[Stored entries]

:::

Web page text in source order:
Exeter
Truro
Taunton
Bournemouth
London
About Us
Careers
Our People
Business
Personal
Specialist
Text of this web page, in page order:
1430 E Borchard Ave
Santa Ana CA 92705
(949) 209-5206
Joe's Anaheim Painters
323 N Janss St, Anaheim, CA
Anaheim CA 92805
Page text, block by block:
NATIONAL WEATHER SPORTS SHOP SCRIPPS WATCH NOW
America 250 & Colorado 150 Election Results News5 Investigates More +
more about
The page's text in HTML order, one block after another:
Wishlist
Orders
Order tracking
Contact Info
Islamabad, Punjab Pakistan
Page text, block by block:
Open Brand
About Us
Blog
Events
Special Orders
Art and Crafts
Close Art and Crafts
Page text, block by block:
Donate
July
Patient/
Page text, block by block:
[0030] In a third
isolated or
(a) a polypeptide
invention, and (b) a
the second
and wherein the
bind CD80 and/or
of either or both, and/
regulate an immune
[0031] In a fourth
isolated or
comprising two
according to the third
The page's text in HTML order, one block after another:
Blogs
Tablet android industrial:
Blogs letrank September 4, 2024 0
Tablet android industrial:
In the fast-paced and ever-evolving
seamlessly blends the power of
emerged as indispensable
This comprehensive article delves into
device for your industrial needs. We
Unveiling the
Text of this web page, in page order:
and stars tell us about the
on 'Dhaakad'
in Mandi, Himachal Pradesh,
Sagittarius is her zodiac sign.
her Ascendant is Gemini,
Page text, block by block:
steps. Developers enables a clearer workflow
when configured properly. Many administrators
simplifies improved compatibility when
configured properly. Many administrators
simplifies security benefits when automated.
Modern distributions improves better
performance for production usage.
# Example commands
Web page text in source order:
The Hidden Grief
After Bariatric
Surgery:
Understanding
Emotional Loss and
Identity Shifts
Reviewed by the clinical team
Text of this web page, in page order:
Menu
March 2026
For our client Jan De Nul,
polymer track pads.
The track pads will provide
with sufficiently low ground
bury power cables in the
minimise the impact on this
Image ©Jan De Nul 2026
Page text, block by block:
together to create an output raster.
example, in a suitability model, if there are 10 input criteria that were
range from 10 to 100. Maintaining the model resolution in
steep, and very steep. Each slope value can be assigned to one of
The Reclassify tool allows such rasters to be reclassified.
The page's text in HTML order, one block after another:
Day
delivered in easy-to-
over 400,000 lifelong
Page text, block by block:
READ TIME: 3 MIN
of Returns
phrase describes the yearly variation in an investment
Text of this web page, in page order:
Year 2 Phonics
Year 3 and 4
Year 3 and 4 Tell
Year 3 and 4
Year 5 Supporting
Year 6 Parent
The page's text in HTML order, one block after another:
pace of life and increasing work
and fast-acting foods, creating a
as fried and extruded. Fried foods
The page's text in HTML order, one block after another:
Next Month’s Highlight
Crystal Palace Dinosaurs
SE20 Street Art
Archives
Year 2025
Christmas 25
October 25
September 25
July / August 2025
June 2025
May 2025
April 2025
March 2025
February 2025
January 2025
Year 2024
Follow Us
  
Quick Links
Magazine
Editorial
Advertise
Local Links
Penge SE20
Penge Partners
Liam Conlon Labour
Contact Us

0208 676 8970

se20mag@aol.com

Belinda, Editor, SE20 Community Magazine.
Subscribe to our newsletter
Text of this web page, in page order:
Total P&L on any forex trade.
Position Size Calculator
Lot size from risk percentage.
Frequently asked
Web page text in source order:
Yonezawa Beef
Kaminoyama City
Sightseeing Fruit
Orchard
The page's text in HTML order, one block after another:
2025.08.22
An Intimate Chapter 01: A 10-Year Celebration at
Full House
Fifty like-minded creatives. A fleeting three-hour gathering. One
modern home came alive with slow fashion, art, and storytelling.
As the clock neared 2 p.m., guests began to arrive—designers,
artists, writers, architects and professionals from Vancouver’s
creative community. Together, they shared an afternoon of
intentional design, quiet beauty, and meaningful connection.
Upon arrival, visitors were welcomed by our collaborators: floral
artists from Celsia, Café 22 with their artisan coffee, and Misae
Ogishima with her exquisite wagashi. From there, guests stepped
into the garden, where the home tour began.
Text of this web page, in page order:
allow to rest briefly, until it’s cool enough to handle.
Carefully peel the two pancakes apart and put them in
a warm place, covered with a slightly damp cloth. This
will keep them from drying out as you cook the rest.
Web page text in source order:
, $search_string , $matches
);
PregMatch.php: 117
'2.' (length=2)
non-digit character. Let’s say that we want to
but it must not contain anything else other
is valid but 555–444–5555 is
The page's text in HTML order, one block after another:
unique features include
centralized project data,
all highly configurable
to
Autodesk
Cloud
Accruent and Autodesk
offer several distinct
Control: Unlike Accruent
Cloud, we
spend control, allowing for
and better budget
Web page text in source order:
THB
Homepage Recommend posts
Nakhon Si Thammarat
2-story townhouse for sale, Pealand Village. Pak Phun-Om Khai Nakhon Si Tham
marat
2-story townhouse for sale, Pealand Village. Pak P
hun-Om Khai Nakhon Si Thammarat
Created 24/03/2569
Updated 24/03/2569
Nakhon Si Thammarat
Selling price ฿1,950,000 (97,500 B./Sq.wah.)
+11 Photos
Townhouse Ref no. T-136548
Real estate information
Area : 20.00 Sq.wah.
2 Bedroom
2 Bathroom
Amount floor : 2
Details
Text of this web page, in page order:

:::

Write out every record verbatim.

Web page text in source order:
Exeter
Truro
Taunton
Bournemouth
London
About Us
Careers
Our People
Business
Personal
Specialist
Text of this web page, in page order:
1430 E Borchard Ave
Santa Ana CA 92705
(949) 209-5206
Joe's Anaheim Painters
323 N Janss St, Anaheim, CA
Anaheim CA 92805
Page text, block by block:
NATIONAL WEATHER SPORTS SHOP SCRIPPS WATCH NOW
America 250 & Colorado 150 Election Results News5 Investigates More +
more about
The page's text in HTML order, one block after another:
Wishlist
Orders
Order tracking
Contact Info
Islamabad, Punjab Pakistan
Page text, block by block:
Open Brand
About Us
Blog
Events
Special Orders
Art and Crafts
Close Art and Crafts
Page text, block by block:
Donate
July
Patient/
Page text, block by block:
[0030] In a third
isolated or
(a) a polypeptide
invention, and (b) a
the second
and wherein the
bind CD80 and/or
of either or both, and/
regulate an immune
[0031] In a fourth
isolated or
comprising two
according to the third
The page's text in HTML order, one block after another:
Blogs
Tablet android industrial:
Blogs letrank September 4, 2024 0
Tablet android industrial:
In the fast-paced and ever-evolving
seamlessly blends the power of
emerged as indispensable
This comprehensive article delves into
device for your industrial needs. We
Unveiling the
Text of this web page, in page order:
and stars tell us about the
on 'Dhaakad'
in Mandi, Himachal Pradesh,
Sagittarius is her zodiac sign.
her Ascendant is Gemini,
Page text, block by block:
steps. Developers enables a clearer workflow
when configured properly. Many administrators
simplifies improved compatibility when
configured properly. Many administrators
simplifies security benefits when automated.
Modern distributions improves better
performance for production usage.
# Example commands
Web page text in source order:
The Hidden Grief
After Bariatric
Surgery:
Understanding
Emotional Loss and
Identity Shifts
Reviewed by the clinical team
Text of this web page, in page order:
Menu
March 2026
For our client Jan De Nul,
polymer track pads.
The track pads will provide
with sufficiently low ground
bury power cables in the
minimise the impact on this
Image ©Jan De Nul 2026
Page text, block by block:
together to create an output raster.
example, in a suitability model, if there are 10 input criteria that were
range from 10 to 100. Maintaining the model resolution in
steep, and very steep. Each slope value can be assigned to one of
The Reclassify tool allows such rasters to be reclassified.
The page's text in HTML order, one block after another:
Day
delivered in easy-to-
over 400,000 lifelong
Page text, block by block:
READ TIME: 3 MIN
of Returns
phrase describes the yearly variation in an investment
Text of this web page, in page order:
Year 2 Phonics
Year 3 and 4
Year 3 and 4 Tell
Year 3 and 4
Year 5 Supporting
Year 6 Parent
The page's text in HTML order, one block after another:
pace of life and increasing work
and fast-acting foods, creating a
as fried and extruded. Fried foods
The page's text in HTML order, one block after another:
Next Month’s Highlight
Crystal Palace Dinosaurs
SE20 Street Art
Archives
Year 2025
Christmas 25
October 25
September 25
July / August 2025
June 2025
May 2025
April 2025
March 2025
February 2025
January 2025
Year 2024
Follow Us
  
Quick Links
Magazine
Editorial
Advertise
Local Links
Penge SE20
Penge Partners
Liam Conlon Labour
Contact Us

0208 676 8970

se20mag@aol.com

Belinda, Editor, SE20 Community Magazine.
Subscribe to our newsletter
Text of this web page, in page order:
Total P&L on any forex trade.
Position Size Calculator
Lot size from risk percentage.
Frequently asked
Web page text in source order:
Yonezawa Beef
Kaminoyama City
Sightseeing Fruit
Orchard
The page's text in HTML order, one block after another:
2025.08.22
An Intimate Chapter 01: A 10-Year Celebration at
Full House
Fifty like-minded creatives. A fleeting three-hour gathering. One
modern home came alive with slow fashion, art, and storytelling.
As the clock neared 2 p.m., guests began to arrive—designers,
artists, writers, architects and professionals from Vancouver’s
creative community. Together, they shared an afternoon of
intentional design, quiet beauty, and meaningful connection.
Upon arrival, visitors were welcomed by our collaborators: floral
artists from Celsia, Café 22 with their artisan coffee, and Misae
Ogishima with her exquisite wagashi. From there, guests stepped
into the garden, where the home tour began.
Text of this web page, in page order:
allow to rest briefly, until it’s cool enough to handle.
Carefully peel the two pancakes apart and put them in
a warm place, covered with a slightly damp cloth. This
will keep them from drying out as you cook the rest.
Web page text in source order:
, $search_string , $matches
);
PregMatch.php: 117
'2.' (length=2)
non-digit character. Let’s say that we want to
but it must not contain anything else other
is valid but 555–444–5555 is
The page's text in HTML order, one block after another:
unique features include
centralized project data,
all highly configurable
to
Autodesk
Cloud
Accruent and Autodesk
offer several distinct
Control: Unlike Accruent
Cloud, we
spend control, allowing for
and better budget
Web page text in source order:
THB
Homepage Recommend posts
Nakhon Si Thammarat
2-story townhouse for sale, Pealand Village. Pak Phun-Om Khai Nakhon Si Tham
marat
2-story townhouse for sale, Pealand Village. Pak P
hun-Om Khai Nakhon Si Thammarat
Created 24/03/2569
Updated 24/03/2569
Nakhon Si Thammarat
Selling price ฿1,950,000 (97,500 B./Sq.wah.)
+11 Photos
Townhouse Ref no. T-136548
Real estate information
Area : 20.00 Sq.wah.
2 Bedroom
2 Bathroom
Amount floor : 2
Details
Text of this web page, in page order:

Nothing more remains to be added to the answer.